One method of in-situ evaluation of fluid composition is described in WO 00/50876 and utilizes optical analysis of a fluid sample to evaluate fluid quality. The method utilizes optical density measurements to create data points to which are then used, by curve fitting techniques, to estimate an asymptotic value for the fluid density. This estimated asymptotic value is assumed to be the optical density of the wellbore fluid and is used to determine the amount of drilling fluid filtrate contamination in a sample. Optical density sensors work by transmitting a light of a specific wavelength through a fluid and measuring the optical absorption. The absorption of light as it travels through the fluid is greatly dependent on the type of hydrocarbons present in the fluid and on the wavelength of the light transmitted. Thus, the use of optical density sensors depends greatly on established knowledge of the type of hydrocarbons found in the formation fluid. This method also assumes an additional function for the change in optical density that is used to predict the asymptote and requires that the fluid be analyzed for a significant period of time before the end point (formation fluid property) can be established. Therefore, optical density evaluation does not provide real-time quantitative assessment of the fluid composition.

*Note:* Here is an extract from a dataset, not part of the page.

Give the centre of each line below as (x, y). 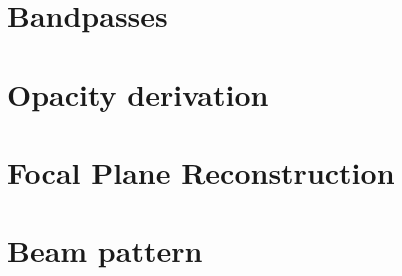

Mixing laws are mathematical relationships that have been used to quantify the components of a mixture and describe a property of a mixture in terms of the properties of the constituents. Thus, a the application of a mixing law may allow for the property of the mixture to be predicted if the weighting functions for the constituents, and the properties of the constituents are known. For example, mixing laws have been applied to predicting a variety of properties, including the dielectric properties of mixtures, J. P. Calame, et al, First World Congress on Microwave Processing, Jan. 5–9, 1997, and density of a rock formation as described in http://appliedgeophysics.berkeley.edu:7057/gravity/grav23.pdf.
Consequently, there still exists a need for a method for real-time quantitative assessment of the composition of fluid in a wellbore where little or no information may be available about the formation fluid. The present invention is directed to improved methods for determination of fluid composition in a wellbore that seek to overcome these and other limitations of the prior art.